- Material to process -
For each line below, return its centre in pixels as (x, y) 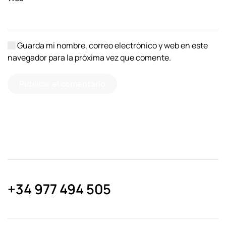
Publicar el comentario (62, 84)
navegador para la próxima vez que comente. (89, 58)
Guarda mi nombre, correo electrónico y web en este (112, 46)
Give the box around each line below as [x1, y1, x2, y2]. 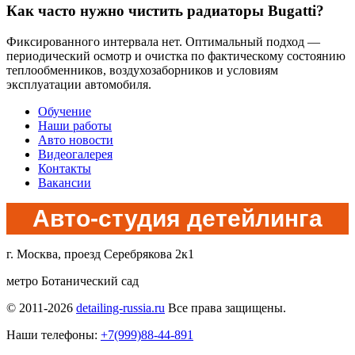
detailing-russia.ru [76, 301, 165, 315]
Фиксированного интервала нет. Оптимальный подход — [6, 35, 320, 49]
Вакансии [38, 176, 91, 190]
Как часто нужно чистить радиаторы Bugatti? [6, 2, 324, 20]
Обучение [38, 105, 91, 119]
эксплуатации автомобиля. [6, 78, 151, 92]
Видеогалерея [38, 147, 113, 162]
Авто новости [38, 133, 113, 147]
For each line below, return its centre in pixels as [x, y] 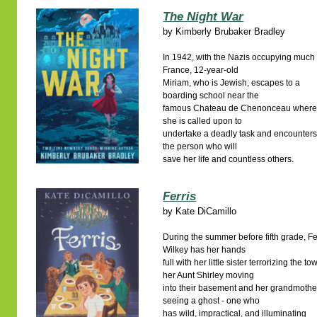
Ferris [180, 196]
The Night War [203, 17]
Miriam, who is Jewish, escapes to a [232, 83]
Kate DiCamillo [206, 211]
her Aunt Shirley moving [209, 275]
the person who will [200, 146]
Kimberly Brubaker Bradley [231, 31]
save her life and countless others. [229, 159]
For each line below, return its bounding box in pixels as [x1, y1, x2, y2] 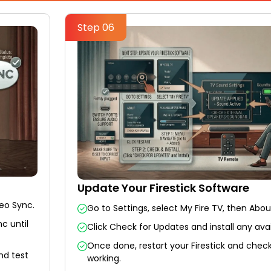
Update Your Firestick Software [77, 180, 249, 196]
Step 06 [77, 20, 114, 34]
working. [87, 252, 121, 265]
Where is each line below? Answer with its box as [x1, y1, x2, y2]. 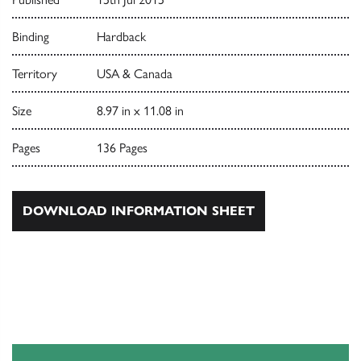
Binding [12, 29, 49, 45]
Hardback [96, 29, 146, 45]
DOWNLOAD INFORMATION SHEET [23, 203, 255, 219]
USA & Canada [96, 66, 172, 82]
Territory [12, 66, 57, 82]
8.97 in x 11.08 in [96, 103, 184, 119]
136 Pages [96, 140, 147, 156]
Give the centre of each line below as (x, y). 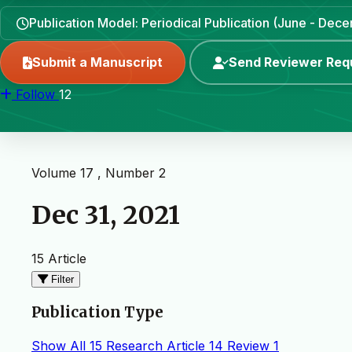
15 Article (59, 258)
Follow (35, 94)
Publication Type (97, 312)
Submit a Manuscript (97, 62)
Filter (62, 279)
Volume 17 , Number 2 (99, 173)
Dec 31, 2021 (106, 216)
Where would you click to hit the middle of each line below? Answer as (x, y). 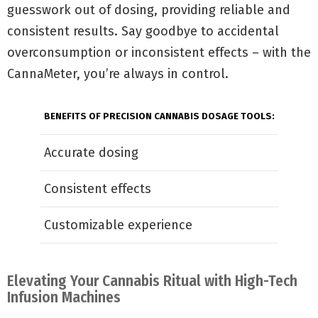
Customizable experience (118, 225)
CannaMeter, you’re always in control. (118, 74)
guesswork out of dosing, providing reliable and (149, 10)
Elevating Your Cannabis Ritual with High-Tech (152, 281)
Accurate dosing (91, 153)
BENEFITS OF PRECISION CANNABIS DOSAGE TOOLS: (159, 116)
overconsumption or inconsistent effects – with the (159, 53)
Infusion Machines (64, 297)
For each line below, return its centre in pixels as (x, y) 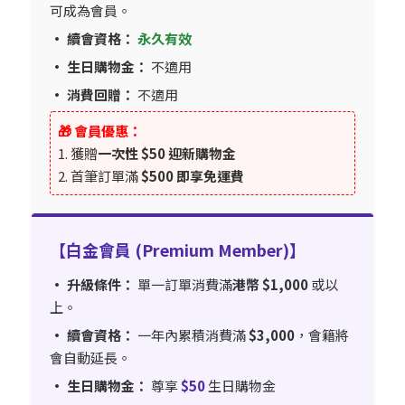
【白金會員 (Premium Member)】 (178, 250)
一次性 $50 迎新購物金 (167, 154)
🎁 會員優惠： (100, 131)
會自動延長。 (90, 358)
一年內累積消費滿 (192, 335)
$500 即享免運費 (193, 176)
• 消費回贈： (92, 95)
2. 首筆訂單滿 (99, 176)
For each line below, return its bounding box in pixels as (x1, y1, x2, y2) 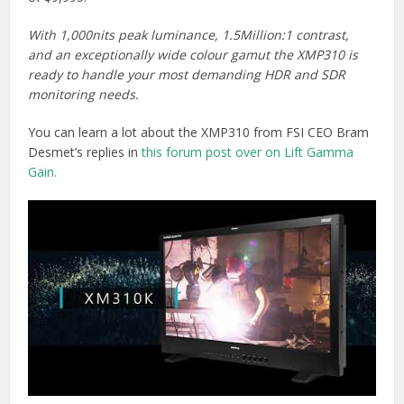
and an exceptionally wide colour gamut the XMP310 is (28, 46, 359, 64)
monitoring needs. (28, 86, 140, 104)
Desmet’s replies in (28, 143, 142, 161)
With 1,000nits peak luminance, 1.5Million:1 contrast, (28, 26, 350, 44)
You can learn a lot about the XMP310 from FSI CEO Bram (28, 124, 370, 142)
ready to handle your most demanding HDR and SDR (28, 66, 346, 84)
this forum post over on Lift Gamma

- Problem requirements -
Given the listing above, repeat exactly the lines starting at the one with "detailing-russia.ru [76, 301, 165, 315]" and ending at the one with "Miriam, who is Jewish, escapes to a [232, 83]", inclusive, excluding pictures.

- Exercise solution -
detailing-russia.ru [76, 301, 165, 315]
Фиксированного интервала нет. Оптимальный подход — [6, 35, 320, 49]
Вакансии [38, 176, 91, 190]
Как часто нужно чистить радиаторы Bugatti? [6, 2, 324, 20]
Обучение [38, 105, 91, 119]
эксплуатации автомобиля. [6, 78, 151, 92]
Видеогалерея [38, 147, 113, 162]
Авто новости [38, 133, 113, 147]
For each line below, return its centre in pixels as [x, y] 
Ferris [180, 196]
The Night War [203, 17]
Miriam, who is Jewish, escapes to a [232, 83]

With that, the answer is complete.